Segment Open

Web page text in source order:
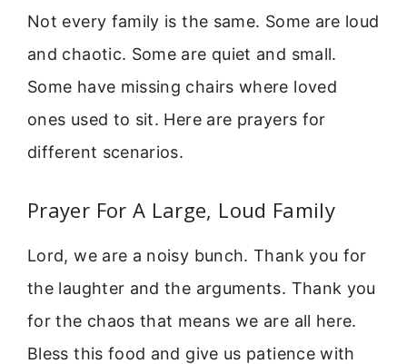
Not every family is the same. Some are loud
and chaotic. Some are quiet and small.
Some have missing chairs where loved
ones used to sit. Here are prayers for
different scenarios.
Prayer For A Large, Loud Family
Lord, we are a noisy bunch. Thank you for
the laughter and the arguments. Thank you
for the chaos that means we are all here.
Bless this food and give us patience with

Segment Closed

▶ TASK REQUIREMENTS:
Beginning at the line containing "Lord, we are a noisy bunch. Thank you for", repeat each line exactly through the last line of the entries, and include no other lines.

▶ PROBLEM SOLUTION:
Lord, we are a noisy bunch. Thank you for
the laughter and the arguments. Thank you
for the chaos that means we are all here.
Bless this food and give us patience with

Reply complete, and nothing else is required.